A pattern to express data parallelism. It separates hardware related behavior from application behavior, then uses automated infrastructure to specialize a single source to multiple hardware platforms. Specializer exists for multi-core; coming soon (as of March 2009) are ones for GPGPU and large distr memory machines. Sample code includes H264 deblocking written in C and Matrix Multiply written in Java.
An extensible language for parallel programming with a visual representation. Originally designed to allow theoretical physicists define custom equation-manipulation transforms that are invoked symbolically, then automatically run data-sets through the resulting equation. Uses on-the-fly specialization to generate efficient executables of on-the-fly modified code. Embeds properties of operations and operands into the syntax graph to enable symbolic transformations of source by specializers. Hence specialization may perform transforms that alter the code to better fit particular parallel hardware.
The operating system used by EQNLang that is also at the heart of the CodeTime platform. CTOS is based on the abstraction that everything is a processor. Data exists only inside a processor and processors have pure names which are free from implied information. Hence an instance of the operating system is itself a processor, and files are processors that live inside it. Each OS instance is persistent, maintaining state across power cycles. Programs are data that are used to create one or more processors inside an OS instance.
A platform that includes an OS interface, languages, and development tools. It is intended to be stewarded by a non-profit entity that organizes development, publishes standards, and maintains compatibility with the standards through testing and offering services to help implementors.
A treatise describing the mental framework behind the CodeTime OS and EQNLang.
A low power high throughput multi-threaded architecture that may deliver as much as 200 times lower energy per instruction completed, while delivering 10 times higher throughput than an out-of-order core of the same die size in the same process.

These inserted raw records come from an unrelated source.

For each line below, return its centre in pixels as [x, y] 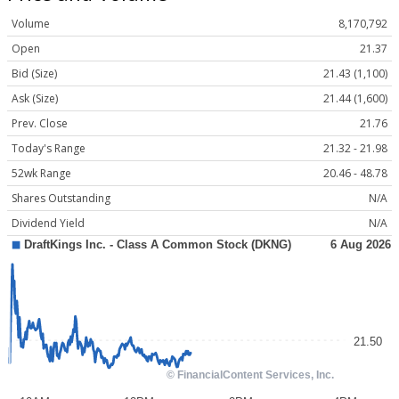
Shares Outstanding [61, 199]
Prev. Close [40, 124]
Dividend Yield [48, 224]
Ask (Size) [35, 99]
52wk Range [41, 174]
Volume [31, 24]
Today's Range [49, 149]
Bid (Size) [34, 74]
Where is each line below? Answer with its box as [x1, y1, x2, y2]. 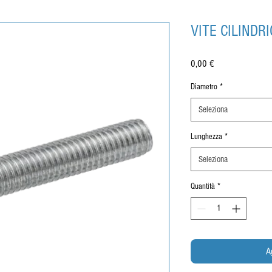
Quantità [191, 181, 215, 191]
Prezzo [214, 57, 236, 69]
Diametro [191, 81, 217, 92]
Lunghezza [191, 131, 222, 141]
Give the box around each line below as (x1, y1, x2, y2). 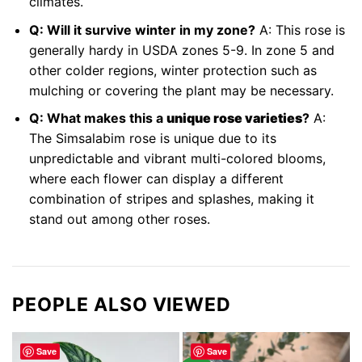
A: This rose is (255, 21, 345, 38)
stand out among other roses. (28, 211, 210, 228)
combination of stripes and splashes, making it (28, 191, 314, 208)
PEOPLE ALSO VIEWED (12, 293, 232, 317)
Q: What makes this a (28, 110, 166, 127)
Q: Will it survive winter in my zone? (28, 21, 255, 38)
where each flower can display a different (28, 170, 284, 187)
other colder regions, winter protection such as (28, 61, 317, 78)
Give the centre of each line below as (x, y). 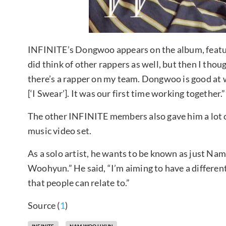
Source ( (44, 205)
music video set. (60, 130)
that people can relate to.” (79, 182)
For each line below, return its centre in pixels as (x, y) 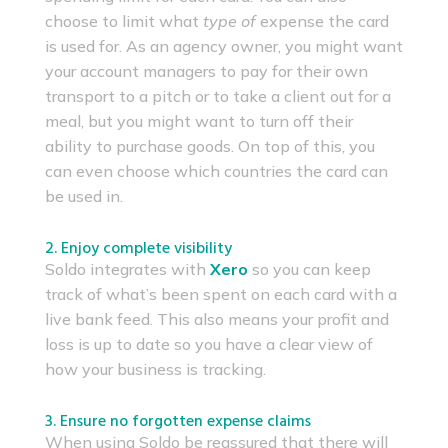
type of (229, 21)
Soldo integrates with (127, 269)
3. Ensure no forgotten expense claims (177, 422)
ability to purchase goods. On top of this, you (209, 146)
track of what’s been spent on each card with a (220, 294)
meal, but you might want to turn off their (198, 121)
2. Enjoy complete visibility (138, 249)
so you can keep (309, 269)
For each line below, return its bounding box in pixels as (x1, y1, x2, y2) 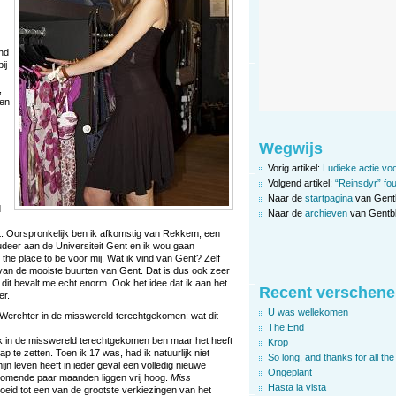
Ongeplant (268, 366, 312, 377)
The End (268, 321, 304, 332)
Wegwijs (259, 139, 323, 157)
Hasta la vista (268, 381, 326, 392)
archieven (305, 207, 347, 218)
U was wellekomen (268, 306, 348, 317)
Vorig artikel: (268, 162, 323, 173)
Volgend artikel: (268, 177, 335, 188)
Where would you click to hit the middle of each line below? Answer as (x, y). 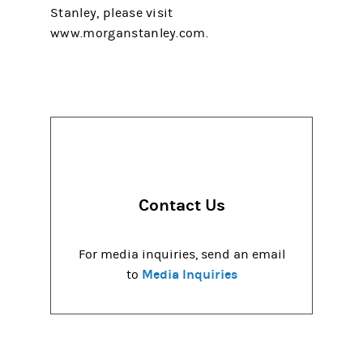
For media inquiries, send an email (181, 254)
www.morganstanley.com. (130, 33)
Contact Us (181, 206)
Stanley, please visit (112, 13)
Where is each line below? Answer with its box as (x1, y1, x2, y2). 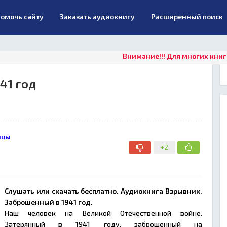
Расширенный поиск (151, 12, 223, 21)
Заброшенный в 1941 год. (5, 198, 94, 206)
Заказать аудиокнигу (60, 12, 135, 21)
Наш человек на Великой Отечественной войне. (5, 209, 202, 217)
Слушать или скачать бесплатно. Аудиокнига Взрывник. (5, 186, 202, 195)
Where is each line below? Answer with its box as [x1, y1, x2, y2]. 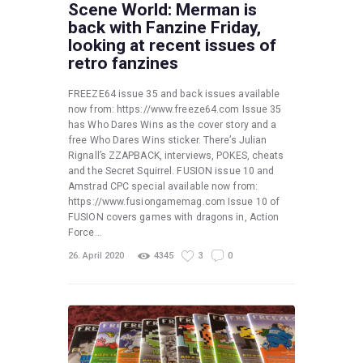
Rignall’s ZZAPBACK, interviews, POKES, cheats [68, 150, 284, 162]
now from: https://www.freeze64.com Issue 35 [68, 104, 282, 116]
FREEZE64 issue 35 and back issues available [68, 88, 280, 100]
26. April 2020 [68, 250, 124, 262]
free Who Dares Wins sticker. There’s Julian [68, 135, 267, 147]
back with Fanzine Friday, [68, 17, 261, 38]
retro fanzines [68, 53, 178, 74]
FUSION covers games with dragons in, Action [68, 211, 280, 224]
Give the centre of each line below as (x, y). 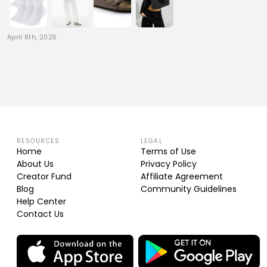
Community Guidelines (189, 189)
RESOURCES (38, 141)
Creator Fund (44, 176)
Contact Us (40, 214)
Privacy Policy (169, 164)
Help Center (41, 201)
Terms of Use (168, 151)
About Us (35, 164)
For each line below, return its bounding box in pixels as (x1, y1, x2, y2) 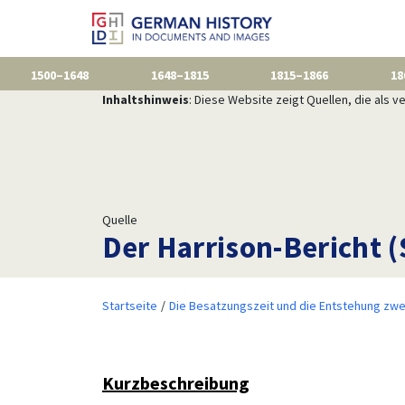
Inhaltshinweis (101, 90, 189, 108)
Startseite (101, 297, 157, 314)
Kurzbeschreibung (101, 371, 250, 394)
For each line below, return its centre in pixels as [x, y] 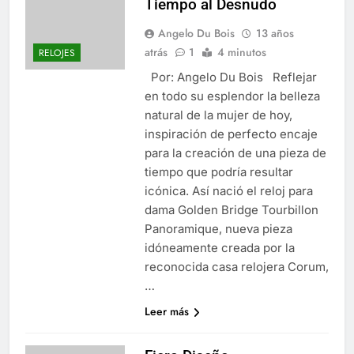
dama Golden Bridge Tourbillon [231, 209]
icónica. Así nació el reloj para [228, 190]
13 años [275, 33]
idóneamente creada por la [219, 247]
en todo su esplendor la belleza [232, 96]
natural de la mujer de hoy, [218, 115]
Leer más [166, 311]
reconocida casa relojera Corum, [236, 266]
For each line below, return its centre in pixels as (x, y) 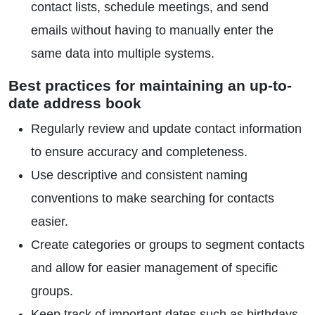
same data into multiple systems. (123, 53)
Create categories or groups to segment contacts (168, 245)
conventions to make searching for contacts (153, 198)
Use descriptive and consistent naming (139, 175)
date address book (75, 103)
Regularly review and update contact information (166, 129)
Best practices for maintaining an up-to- (150, 85)
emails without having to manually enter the (152, 30)
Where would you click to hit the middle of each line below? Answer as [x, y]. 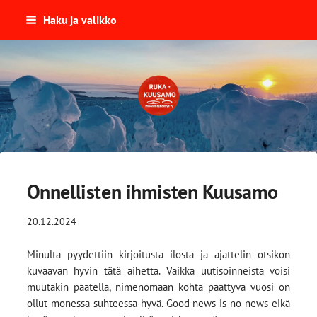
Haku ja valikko [80, 20]
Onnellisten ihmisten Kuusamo [152, 191]
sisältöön [27, 48]
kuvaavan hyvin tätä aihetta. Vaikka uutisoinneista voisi [158, 270]
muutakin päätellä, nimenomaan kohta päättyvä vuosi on [158, 287]
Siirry [19, 15]
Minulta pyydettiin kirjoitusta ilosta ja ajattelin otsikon [158, 254]
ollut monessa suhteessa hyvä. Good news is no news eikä [158, 303]

It makes extensive use of banking and queues to achieve the effect of pipelineing and to decouple levels of the memory hierarchy. Its memory system uses tens of narrow main memory banks to sustain BW. A loosely coupled form of VLIW increases single-software-thread execution rate while filling empty VLIW slots with work from other threads.

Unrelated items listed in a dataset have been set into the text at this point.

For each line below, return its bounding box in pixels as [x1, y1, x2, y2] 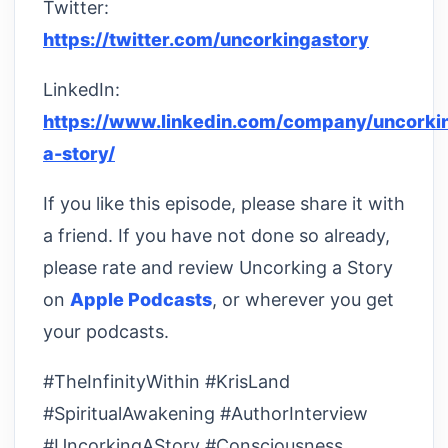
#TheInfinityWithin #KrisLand [43, 370, 290, 392]
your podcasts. [43, 320, 169, 342]
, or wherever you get [212, 288, 394, 310]
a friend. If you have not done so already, [43, 224, 390, 246]
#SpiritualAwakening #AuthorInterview [43, 402, 368, 424]
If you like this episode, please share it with [43, 192, 405, 214]
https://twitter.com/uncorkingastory [43, 28, 369, 50]
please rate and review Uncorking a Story [43, 256, 393, 278]
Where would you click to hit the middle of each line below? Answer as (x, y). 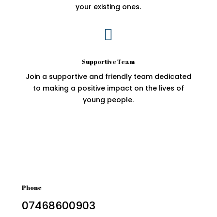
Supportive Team (108, 62)
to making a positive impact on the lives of (108, 88)
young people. (108, 100)
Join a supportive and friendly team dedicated (108, 77)
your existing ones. (108, 7)
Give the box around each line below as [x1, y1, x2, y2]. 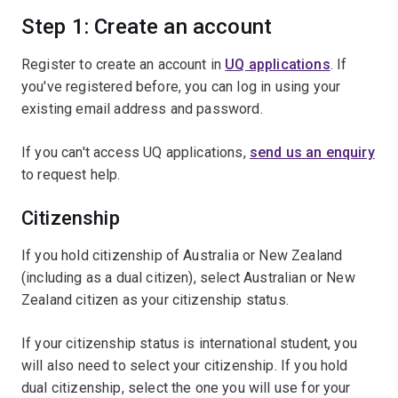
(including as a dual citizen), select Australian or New [21, 269, 355, 286]
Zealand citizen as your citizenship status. [21, 291, 289, 308]
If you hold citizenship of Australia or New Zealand [21, 247, 343, 264]
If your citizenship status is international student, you [21, 335, 357, 352]
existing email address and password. [21, 100, 263, 117]
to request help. [21, 166, 121, 183]
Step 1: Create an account [21, 14, 272, 39]
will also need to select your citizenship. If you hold [21, 357, 348, 374]
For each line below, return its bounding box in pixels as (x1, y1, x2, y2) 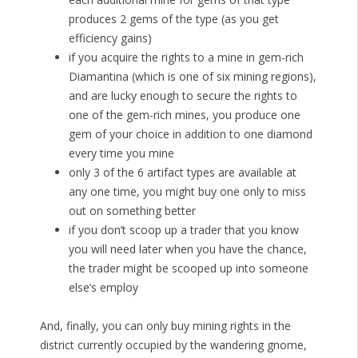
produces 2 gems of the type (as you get (68, 11, 279, 27)
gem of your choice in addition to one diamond (68, 126, 312, 142)
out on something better (68, 203, 196, 219)
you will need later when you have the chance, (68, 241, 307, 257)
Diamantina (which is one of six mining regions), (68, 69, 316, 85)
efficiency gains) (68, 30, 152, 46)
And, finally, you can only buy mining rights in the (39, 318, 291, 334)
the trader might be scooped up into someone (68, 261, 308, 276)
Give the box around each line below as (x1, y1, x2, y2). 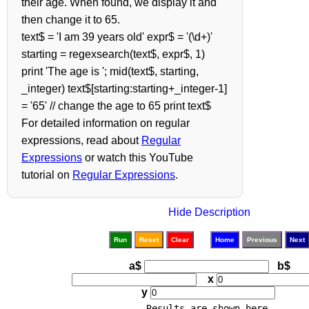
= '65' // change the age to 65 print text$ (21, 100, 211, 112)
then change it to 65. (21, 14, 120, 26)
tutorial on (21, 169, 72, 181)
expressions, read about (21, 134, 141, 146)
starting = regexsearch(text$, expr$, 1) (21, 48, 205, 60)
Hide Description (168, 206, 251, 218)
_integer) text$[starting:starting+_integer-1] (21, 83, 227, 94)
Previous (247, 236, 278, 243)
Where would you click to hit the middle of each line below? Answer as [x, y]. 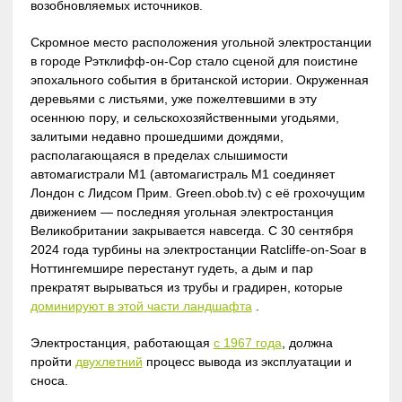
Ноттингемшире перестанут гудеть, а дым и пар [171, 268]
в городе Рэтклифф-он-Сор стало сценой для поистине [194, 61]
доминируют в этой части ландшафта [141, 306]
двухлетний [109, 361]
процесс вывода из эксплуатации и [247, 361]
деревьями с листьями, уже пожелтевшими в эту [173, 98]
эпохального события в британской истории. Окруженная [199, 79]
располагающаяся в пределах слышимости [159, 155]
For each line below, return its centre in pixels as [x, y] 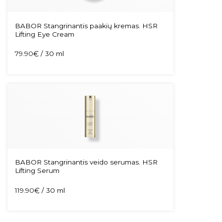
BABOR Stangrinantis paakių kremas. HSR [86, 26]
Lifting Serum [37, 171]
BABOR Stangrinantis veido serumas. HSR [86, 162]
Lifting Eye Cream [44, 34]

A method of modelling out of order pipelines as a series of non-traditional queues. Each queue has an invariant function that determines how its state updates. Any system of queues has a recurrence relation that is cycle-accurate. A semi-analytic technique is used to approximate the recurrence relation, to estimate the throughput of a given set of hardware choices on a given input program. Because the state-update function is invariant, the model does not require "tuning" such as typical processor models do. Each hardware choice has a simple, fixed, translation into the equivalent state-update functions.

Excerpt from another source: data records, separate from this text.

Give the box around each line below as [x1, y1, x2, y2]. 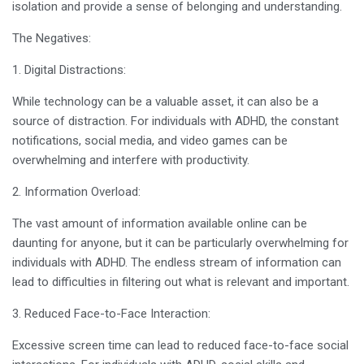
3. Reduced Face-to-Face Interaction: [12, 306, 210, 321]
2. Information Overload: [12, 184, 141, 199]
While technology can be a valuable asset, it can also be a [12, 94, 318, 109]
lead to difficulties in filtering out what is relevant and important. [12, 275, 349, 289]
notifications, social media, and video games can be [12, 133, 288, 148]
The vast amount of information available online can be [12, 216, 307, 231]
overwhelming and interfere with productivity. [12, 153, 249, 167]
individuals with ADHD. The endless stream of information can [12, 255, 341, 270]
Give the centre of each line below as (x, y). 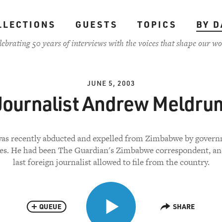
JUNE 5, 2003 (111, 83)
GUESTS (96, 24)
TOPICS (157, 24)
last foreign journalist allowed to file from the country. (111, 162)
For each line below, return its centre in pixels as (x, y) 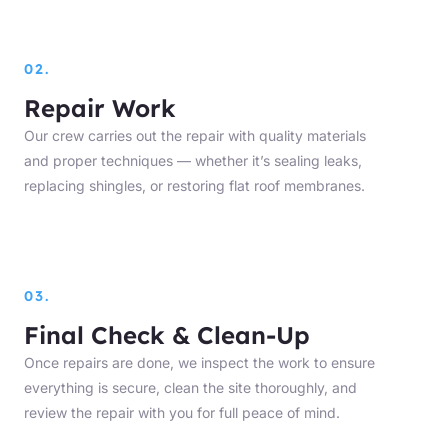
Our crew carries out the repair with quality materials (195, 136)
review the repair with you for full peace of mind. (182, 413)
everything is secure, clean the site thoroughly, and (190, 388)
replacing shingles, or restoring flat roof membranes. (194, 186)
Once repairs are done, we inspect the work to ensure (199, 363)
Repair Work (100, 108)
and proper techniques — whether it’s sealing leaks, (193, 161)
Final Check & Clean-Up (167, 335)

A massively parallel processor designed in 1995 and briefly funded as a startup to perform geometry transforms for 3DFx chips. It is SIMD circuit-wise, but runs SPMD code with MIMD hardware behavior. The on-chip network introduces the "H-Bridge" topology for mesh-like connectivity with only 2 connections per PE. The programming model uses cumulative conditions to enable each instruction. The global effect of this is to make the Kernel a vector instruction with a rich mask, making vectorized code run efficiently, and enabling time-tested compiler techniques for generating code. The PEs are bus-centric rather than register-centric, and provide an explicit form of multiple-contexts to overlap latency.